Exercise goal -> If a line in the entries includes "trinos", show that line.

━━━━━ Supplied records

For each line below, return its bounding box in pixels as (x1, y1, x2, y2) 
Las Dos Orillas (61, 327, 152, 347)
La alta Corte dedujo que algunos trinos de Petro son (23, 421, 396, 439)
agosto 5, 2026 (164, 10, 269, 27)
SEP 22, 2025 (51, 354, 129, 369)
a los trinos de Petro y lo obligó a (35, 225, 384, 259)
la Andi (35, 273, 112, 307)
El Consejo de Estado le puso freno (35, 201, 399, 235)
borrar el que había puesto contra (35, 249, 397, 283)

━━━━━━━━━━

Response ->
La alta Corte dedujo que algunos trinos de Petro son (23, 421, 396, 439)
a los trinos de Petro y lo obligó a (35, 225, 384, 259)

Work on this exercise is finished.